Your copy should hold only the lines from the one with "Add React hook" to the one with "yarn add serverless-plugin-dynamodb-backup-ondeploy", both included, each exactly as it stands below, with no pictures.
*** Exercise material ***
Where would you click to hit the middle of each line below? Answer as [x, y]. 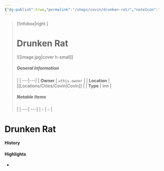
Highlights [15, 154]
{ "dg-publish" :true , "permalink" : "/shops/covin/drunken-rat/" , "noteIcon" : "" [83, 10]
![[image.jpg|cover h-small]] [45, 57]
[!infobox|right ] [32, 24]
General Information [38, 68]
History [12, 143]
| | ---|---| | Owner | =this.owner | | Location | [63, 80]
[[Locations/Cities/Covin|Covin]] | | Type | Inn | [64, 86]
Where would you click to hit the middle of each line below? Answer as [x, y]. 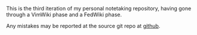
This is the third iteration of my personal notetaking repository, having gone [99, 8]
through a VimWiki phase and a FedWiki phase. [64, 15]
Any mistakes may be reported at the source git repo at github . [83, 26]
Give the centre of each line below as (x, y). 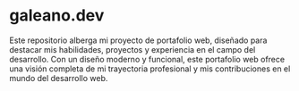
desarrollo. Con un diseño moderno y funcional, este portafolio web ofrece (147, 59)
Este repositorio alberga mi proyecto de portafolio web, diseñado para (138, 40)
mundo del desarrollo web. (59, 78)
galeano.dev (57, 16)
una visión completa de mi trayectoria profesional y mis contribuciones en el (150, 69)
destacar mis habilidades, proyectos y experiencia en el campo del (132, 49)
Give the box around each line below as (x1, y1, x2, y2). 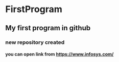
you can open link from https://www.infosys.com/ (5, 51, 114, 57)
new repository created (5, 39, 65, 46)
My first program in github (5, 24, 91, 32)
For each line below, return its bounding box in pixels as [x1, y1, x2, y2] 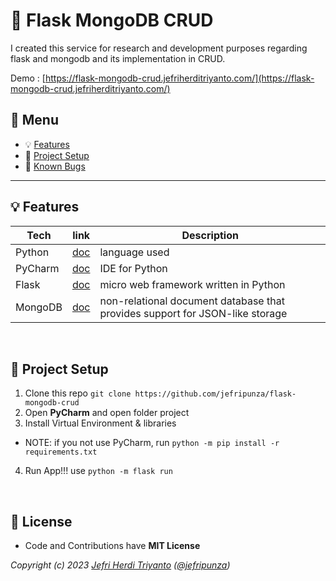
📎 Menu [10, 112, 59, 129]
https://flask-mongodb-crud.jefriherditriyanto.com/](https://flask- [44, 72, 315, 84]
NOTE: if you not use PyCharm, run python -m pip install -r [24, 437, 280, 449]
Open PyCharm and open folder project [24, 407, 190, 419]
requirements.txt [24, 447, 98, 458]
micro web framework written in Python [99, 277, 286, 291]
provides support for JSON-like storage [99, 306, 288, 320]
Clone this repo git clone [24, 387, 132, 399]
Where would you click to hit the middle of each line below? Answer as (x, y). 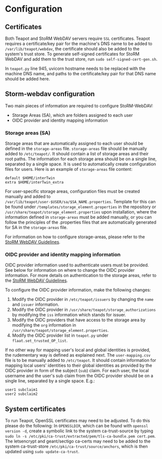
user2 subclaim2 (21, 394)
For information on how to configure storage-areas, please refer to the (75, 237)
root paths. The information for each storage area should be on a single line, (81, 159)
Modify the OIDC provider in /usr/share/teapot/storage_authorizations (84, 310)
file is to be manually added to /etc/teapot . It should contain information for (81, 361)
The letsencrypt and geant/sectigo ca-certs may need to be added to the (78, 441)
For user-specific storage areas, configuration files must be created (73, 191)
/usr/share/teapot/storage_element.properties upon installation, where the (81, 212)
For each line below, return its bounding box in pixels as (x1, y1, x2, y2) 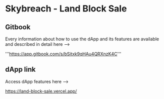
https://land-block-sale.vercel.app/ (5, 88, 77, 94)
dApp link (5, 65, 36, 74)
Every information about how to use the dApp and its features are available (5, 36, 159, 42)
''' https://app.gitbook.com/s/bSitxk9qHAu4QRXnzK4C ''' (5, 51, 121, 57)
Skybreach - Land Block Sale (5, 3, 127, 14)
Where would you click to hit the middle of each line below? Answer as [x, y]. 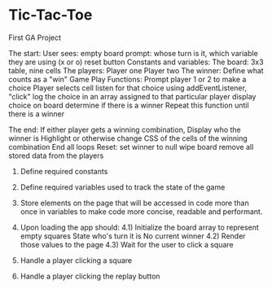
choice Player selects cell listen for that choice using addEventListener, [127, 88]
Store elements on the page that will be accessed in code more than [135, 203]
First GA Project [35, 37]
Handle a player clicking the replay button [90, 276]
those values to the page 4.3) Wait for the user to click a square [127, 244]
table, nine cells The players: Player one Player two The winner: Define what [136, 70]
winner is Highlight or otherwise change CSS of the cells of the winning [128, 138]
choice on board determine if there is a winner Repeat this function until [129, 105]
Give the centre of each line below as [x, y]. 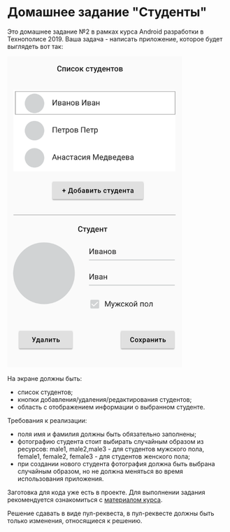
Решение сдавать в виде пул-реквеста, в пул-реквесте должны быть [111, 513]
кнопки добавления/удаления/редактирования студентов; [105, 400]
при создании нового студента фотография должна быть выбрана [116, 464]
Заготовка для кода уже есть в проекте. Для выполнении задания [106, 492]
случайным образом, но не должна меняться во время [100, 471]
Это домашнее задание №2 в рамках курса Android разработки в [106, 31]
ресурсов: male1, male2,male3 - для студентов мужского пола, [111, 449]
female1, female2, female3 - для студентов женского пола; [103, 456]
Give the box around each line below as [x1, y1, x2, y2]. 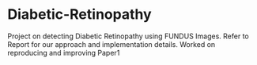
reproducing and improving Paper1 [7, 48, 120, 57]
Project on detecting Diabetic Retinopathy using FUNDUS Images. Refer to [7, 31, 250, 41]
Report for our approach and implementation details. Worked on [7, 39, 216, 49]
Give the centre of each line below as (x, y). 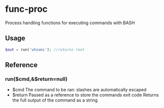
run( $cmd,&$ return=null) (36, 79)
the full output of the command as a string (55, 100)
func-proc (26, 9)
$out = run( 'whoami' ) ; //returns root (45, 50)
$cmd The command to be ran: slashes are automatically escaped (79, 90)
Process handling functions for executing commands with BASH (70, 23)
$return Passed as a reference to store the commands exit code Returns (85, 95)
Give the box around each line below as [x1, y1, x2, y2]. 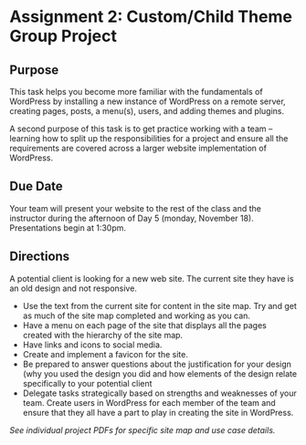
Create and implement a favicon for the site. [22, 348, 189, 359]
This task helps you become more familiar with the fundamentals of [9, 87, 263, 97]
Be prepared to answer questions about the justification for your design [22, 358, 292, 369]
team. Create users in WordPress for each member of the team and [22, 397, 276, 408]
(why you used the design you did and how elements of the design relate [22, 367, 298, 379]
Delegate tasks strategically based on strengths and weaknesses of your [22, 388, 297, 398]
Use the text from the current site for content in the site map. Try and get [22, 300, 297, 311]
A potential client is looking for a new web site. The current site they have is [9, 273, 294, 284]
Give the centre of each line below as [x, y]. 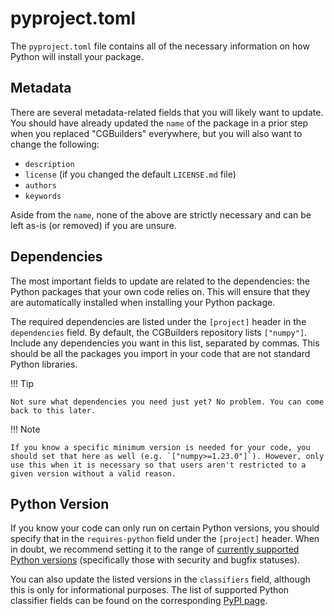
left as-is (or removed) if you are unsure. [93, 225]
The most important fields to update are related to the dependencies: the [160, 281]
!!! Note [25, 429]
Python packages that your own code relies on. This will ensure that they [160, 291]
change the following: [55, 144]
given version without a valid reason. [93, 473]
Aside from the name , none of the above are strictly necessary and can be [161, 214]
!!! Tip [22, 383]
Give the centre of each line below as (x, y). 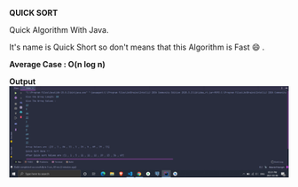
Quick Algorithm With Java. (59, 30)
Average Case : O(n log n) (57, 64)
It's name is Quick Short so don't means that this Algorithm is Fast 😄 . (137, 47)
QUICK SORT (34, 13)
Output (23, 82)
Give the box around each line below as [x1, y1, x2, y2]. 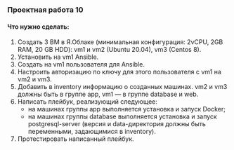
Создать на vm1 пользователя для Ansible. [17, 60, 145, 69]
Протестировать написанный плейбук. [17, 135, 134, 143]
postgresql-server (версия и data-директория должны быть [27, 120, 206, 128]
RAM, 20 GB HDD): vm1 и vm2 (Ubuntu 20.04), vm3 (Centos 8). [17, 46, 202, 54]
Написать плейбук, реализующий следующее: [17, 97, 158, 106]
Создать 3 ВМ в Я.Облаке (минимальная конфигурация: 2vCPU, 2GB [17, 38, 223, 46]
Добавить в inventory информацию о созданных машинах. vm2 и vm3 [17, 83, 228, 91]
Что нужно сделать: [7, 22, 70, 31]
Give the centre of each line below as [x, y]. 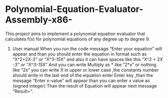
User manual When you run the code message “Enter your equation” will [87, 48]
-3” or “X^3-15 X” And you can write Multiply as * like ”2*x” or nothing [84, 64]
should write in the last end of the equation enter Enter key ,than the [83, 75]
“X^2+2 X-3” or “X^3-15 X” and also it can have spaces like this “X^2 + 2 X [88, 59]
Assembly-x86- [39, 20]
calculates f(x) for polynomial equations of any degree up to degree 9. [78, 39]
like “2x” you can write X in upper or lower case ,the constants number [86, 70]
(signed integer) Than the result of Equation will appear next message [85, 85]
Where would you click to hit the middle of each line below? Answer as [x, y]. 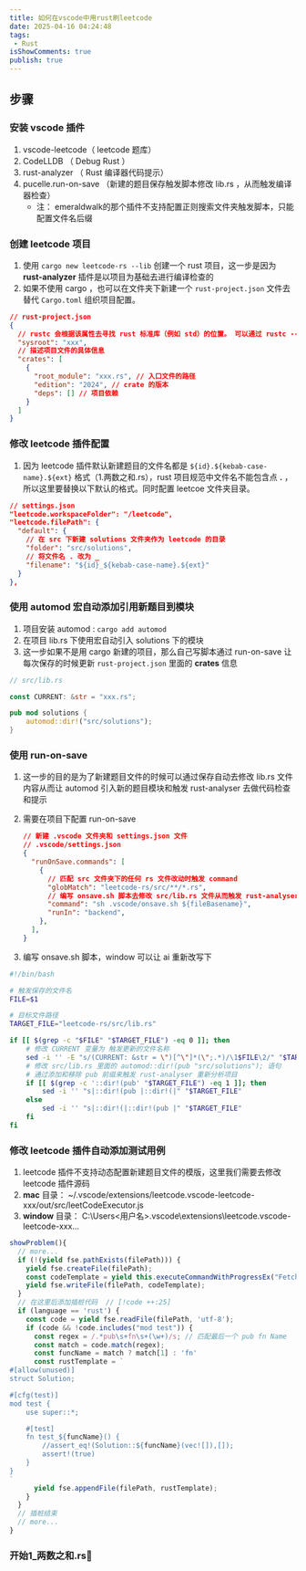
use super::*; [52, 1412]
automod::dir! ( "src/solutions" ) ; [89, 722]
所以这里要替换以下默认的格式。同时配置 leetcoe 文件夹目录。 [138, 488]
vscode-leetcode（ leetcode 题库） [89, 149]
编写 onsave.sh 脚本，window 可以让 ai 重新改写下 [117, 957]
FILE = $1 [24, 999]
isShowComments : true [51, 52]
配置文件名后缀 [64, 218]
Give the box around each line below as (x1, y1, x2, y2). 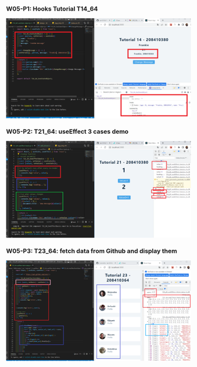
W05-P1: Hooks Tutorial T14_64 (6, 5, 98, 13)
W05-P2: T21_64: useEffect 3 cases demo (6, 127, 129, 135)
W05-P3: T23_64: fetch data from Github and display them (6, 247, 178, 255)
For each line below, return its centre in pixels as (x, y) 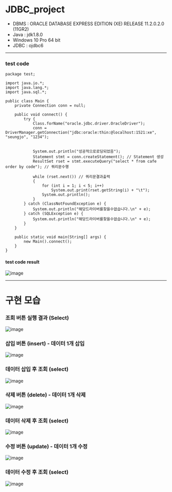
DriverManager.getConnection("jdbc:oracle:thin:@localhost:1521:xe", (81, 133)
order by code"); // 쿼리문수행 (37, 167)
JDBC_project (35, 9)
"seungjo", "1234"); (27, 137)
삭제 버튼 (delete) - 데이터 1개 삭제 (46, 395)
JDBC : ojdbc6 (28, 45)
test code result (23, 262)
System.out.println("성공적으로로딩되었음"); (77, 152)
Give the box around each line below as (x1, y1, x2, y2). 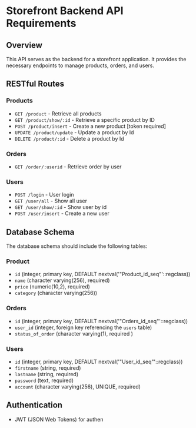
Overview (6, 40, 43, 50)
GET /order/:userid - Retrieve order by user (14, 163, 122, 170)
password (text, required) (14, 377, 74, 384)
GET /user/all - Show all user (14, 197, 87, 204)
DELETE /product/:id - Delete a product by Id (14, 135, 125, 142)
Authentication (6, 400, 63, 410)
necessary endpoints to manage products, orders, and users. (6, 62, 155, 69)
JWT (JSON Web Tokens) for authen (14, 416, 104, 423)
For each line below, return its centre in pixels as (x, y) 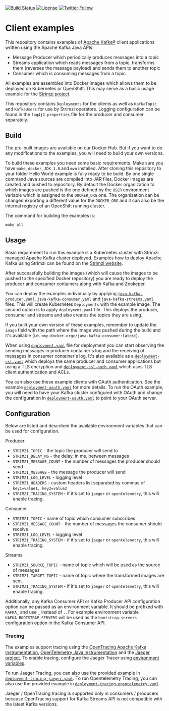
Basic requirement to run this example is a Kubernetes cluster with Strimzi (82, 252)
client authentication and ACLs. (38, 372)
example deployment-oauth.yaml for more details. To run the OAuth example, (84, 387)
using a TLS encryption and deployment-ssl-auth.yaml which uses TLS (79, 366)
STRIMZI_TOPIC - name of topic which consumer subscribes (74, 518)
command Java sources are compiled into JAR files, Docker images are (79, 179)
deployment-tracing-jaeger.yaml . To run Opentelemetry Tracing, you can (81, 678)
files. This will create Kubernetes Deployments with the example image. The (83, 304)
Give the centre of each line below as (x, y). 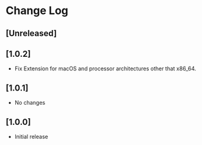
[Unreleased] (31, 33)
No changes (30, 103)
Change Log (37, 11)
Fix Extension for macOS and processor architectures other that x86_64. (105, 69)
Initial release (31, 137)
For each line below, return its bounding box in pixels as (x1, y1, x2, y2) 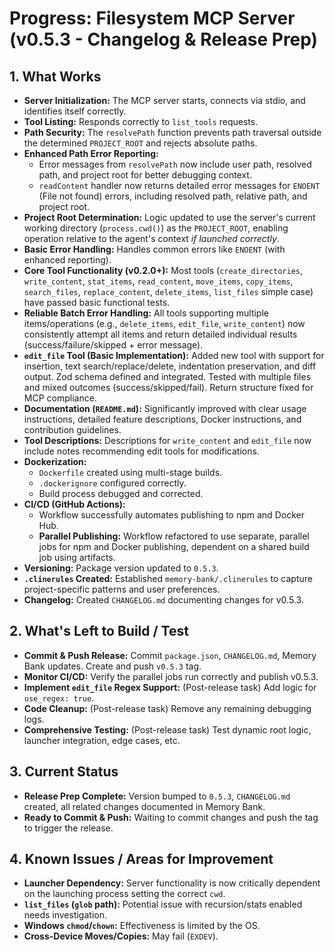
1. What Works (9, 68, 102, 85)
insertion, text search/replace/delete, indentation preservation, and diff (23, 360, 317, 372)
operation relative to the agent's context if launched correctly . (23, 233, 280, 244)
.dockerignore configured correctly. (38, 477, 187, 489)
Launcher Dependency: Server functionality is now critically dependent (23, 877, 321, 889)
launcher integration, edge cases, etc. (23, 734, 181, 746)
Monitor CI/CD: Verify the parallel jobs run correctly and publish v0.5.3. (23, 670, 319, 682)
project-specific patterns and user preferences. (23, 583, 221, 595)
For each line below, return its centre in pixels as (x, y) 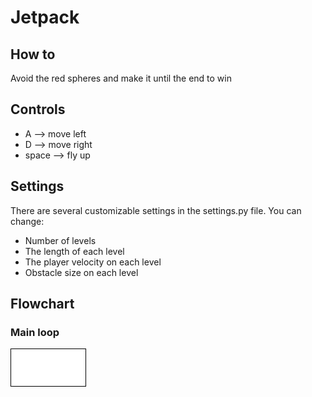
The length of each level (74, 251)
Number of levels (60, 240)
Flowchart (42, 304)
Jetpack (45, 17)
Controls (38, 109)
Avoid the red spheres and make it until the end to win (121, 78)
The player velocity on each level (93, 262)
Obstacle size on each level (81, 272)
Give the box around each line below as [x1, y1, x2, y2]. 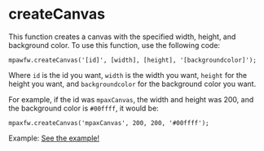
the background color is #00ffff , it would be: [8, 103, 159, 113]
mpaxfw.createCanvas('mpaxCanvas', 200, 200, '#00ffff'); [8, 119, 209, 127]
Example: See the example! [8, 133, 100, 143]
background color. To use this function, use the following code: [8, 40, 221, 50]
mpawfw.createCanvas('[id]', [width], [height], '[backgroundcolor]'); [8, 56, 257, 64]
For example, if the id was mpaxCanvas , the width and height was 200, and [8, 94, 254, 104]
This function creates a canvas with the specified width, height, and [8, 32, 236, 41]
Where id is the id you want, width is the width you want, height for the [8, 70, 248, 80]
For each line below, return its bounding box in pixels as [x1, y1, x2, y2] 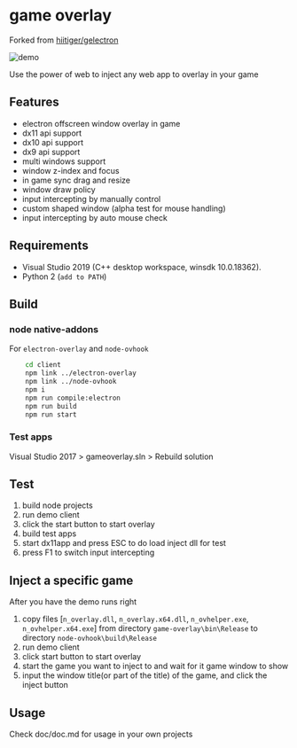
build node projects [21, 500, 93, 510]
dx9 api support [21, 146, 81, 157]
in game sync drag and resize [21, 175, 131, 185]
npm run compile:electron [25, 393, 121, 402]
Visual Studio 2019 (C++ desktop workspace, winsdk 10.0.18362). [21, 261, 262, 272]
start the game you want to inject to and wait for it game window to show [21, 661, 289, 672]
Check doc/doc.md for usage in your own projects [9, 729, 193, 740]
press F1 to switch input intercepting [21, 547, 155, 558]
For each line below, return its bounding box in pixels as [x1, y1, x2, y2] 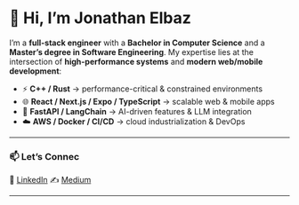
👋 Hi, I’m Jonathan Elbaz [9, 8, 191, 28]
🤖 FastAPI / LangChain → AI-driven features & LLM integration [21, 106, 252, 116]
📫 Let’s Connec [9, 150, 80, 162]
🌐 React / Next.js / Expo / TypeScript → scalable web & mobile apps [21, 96, 275, 106]
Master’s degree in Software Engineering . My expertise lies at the [9, 46, 254, 57]
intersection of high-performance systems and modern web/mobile [9, 56, 263, 67]
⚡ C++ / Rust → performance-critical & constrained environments [21, 83, 263, 94]
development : [9, 66, 62, 76]
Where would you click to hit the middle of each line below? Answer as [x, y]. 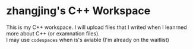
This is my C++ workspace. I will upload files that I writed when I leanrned [96, 27]
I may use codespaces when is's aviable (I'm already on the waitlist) [88, 40]
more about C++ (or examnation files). [53, 33]
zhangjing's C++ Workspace [78, 11]
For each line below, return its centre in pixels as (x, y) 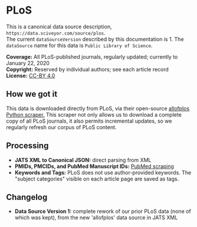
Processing (27, 146)
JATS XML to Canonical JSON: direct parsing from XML (83, 160)
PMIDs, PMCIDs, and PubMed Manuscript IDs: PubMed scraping (94, 166)
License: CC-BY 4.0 (31, 75)
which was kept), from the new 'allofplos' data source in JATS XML (96, 218)
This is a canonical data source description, (59, 27)
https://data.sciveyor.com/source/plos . (56, 32)
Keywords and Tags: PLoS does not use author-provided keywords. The (103, 172)
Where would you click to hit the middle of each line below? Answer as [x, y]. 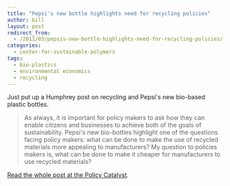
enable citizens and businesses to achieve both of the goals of [113, 125]
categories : [24, 45]
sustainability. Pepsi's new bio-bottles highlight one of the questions [121, 132]
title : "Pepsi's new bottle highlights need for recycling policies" [109, 13]
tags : [15, 59]
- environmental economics [52, 71]
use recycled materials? [57, 162]
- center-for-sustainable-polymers [64, 52]
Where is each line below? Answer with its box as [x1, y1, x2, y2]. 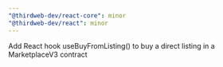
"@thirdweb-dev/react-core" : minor [8, 11, 127, 20]
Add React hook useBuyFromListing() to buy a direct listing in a [8, 41, 215, 50]
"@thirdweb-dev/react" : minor [8, 19, 109, 27]
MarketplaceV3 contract [8, 49, 88, 59]
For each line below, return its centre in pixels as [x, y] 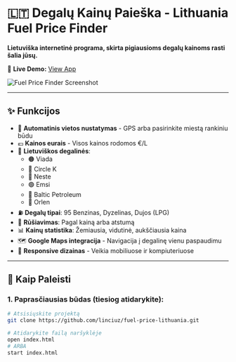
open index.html [31, 340]
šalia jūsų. [22, 55]
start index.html [33, 353]
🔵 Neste [39, 176]
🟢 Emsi [39, 184]
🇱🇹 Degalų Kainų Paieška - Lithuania [118, 13]
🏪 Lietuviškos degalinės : [54, 151]
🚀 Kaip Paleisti [39, 279]
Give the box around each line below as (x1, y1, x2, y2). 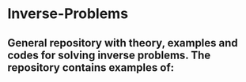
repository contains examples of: (7, 61, 175, 74)
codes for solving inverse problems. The (7, 48, 211, 61)
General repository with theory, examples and (7, 36, 238, 50)
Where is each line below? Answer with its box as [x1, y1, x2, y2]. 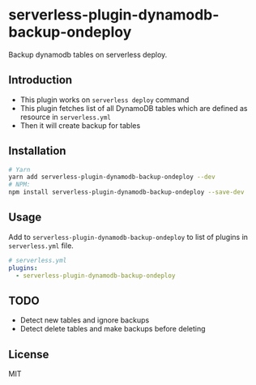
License [8, 347, 49, 361]
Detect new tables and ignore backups [19, 315, 150, 325]
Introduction [8, 73, 73, 87]
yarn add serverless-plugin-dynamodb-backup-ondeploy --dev [8, 173, 216, 182]
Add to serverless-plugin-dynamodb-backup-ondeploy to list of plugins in [8, 232, 249, 242]
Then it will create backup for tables [19, 120, 141, 130]
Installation [8, 144, 66, 158]
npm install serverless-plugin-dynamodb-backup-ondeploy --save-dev [8, 188, 245, 196]
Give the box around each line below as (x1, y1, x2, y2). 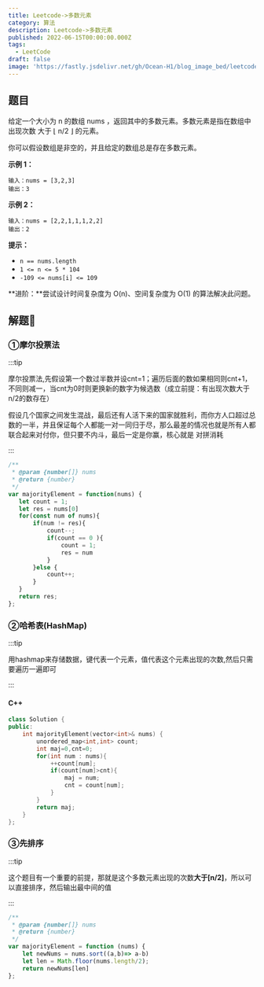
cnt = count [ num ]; (64, 782, 125, 790)
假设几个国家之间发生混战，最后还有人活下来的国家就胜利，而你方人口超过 (8, 411, 249, 420)
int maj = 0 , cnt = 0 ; (36, 745, 93, 753)
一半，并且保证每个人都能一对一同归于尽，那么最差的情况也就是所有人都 (21, 420, 256, 429)
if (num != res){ (32, 520, 86, 528)
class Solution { (8, 716, 65, 724)
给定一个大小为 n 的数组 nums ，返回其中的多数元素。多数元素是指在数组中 (8, 116, 251, 126)
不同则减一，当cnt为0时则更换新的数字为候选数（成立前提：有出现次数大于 (8, 384, 250, 393)
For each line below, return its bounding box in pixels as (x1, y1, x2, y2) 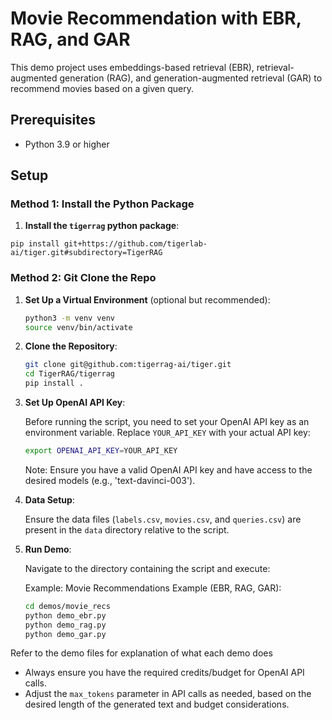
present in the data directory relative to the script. (24, 523, 230, 536)
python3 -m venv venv (24, 313, 116, 323)
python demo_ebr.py (24, 610, 107, 621)
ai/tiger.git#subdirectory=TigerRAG (10, 248, 163, 258)
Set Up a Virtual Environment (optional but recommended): (24, 293, 271, 306)
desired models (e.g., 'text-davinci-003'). (24, 474, 196, 486)
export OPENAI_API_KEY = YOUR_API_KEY (24, 446, 178, 456)
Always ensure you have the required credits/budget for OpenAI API (24, 667, 305, 679)
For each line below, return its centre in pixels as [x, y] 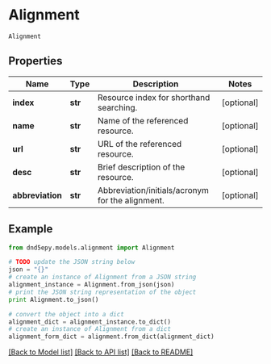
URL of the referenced [140, 144]
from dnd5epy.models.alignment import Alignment [92, 248]
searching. [117, 107]
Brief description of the [141, 167]
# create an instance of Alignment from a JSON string [102, 277]
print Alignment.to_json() [54, 299]
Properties [35, 61]
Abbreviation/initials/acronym [153, 190]
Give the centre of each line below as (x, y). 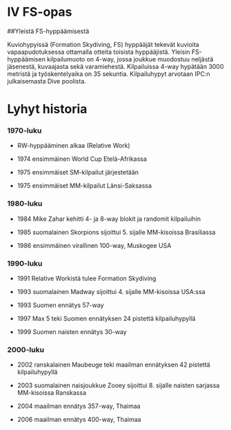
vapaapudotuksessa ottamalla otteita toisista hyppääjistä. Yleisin (99, 52)
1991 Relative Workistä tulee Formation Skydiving (87, 278)
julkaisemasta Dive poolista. (47, 81)
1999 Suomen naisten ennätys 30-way (72, 332)
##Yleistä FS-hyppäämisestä (48, 31)
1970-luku (24, 130)
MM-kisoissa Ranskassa (52, 393)
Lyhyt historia (47, 109)
*** End of Exercise material ***
• **Task solution**
Add React hook useBuyFromListing() to buy a direct listing in a [8, 41, 215, 50]
"@thirdweb-dev/react" : minor [8, 19, 109, 27]
MarketplaceV3 contract [8, 49, 88, 59]
For each line below, return its centre in pixels as [x, y] 
open index.html [31, 340]
šalia jūsų. [22, 55]
start index.html [33, 353]
🔵 Neste [39, 176]
🟢 Emsi [39, 184]
🇱🇹 Degalų Kainų Paieška - Lithuania [118, 13]
🏪 Lietuviškos degalinės : [54, 151]
🚀 Kaip Paleisti [39, 279]
Give the box around each line below as (x1, y1, x2, y2). 
repository contains examples of: (7, 61, 175, 74)
codes for solving inverse problems. The (7, 48, 211, 61)
General repository with theory, examples and (7, 36, 238, 50)
Where is each line below? Answer with its box as [x1, y1, x2, y2]. 
License [8, 347, 49, 361]
Detect new tables and ignore backups [19, 315, 150, 325]
Introduction [8, 73, 73, 87]
yarn add serverless-plugin-dynamodb-backup-ondeploy --dev [8, 173, 216, 182]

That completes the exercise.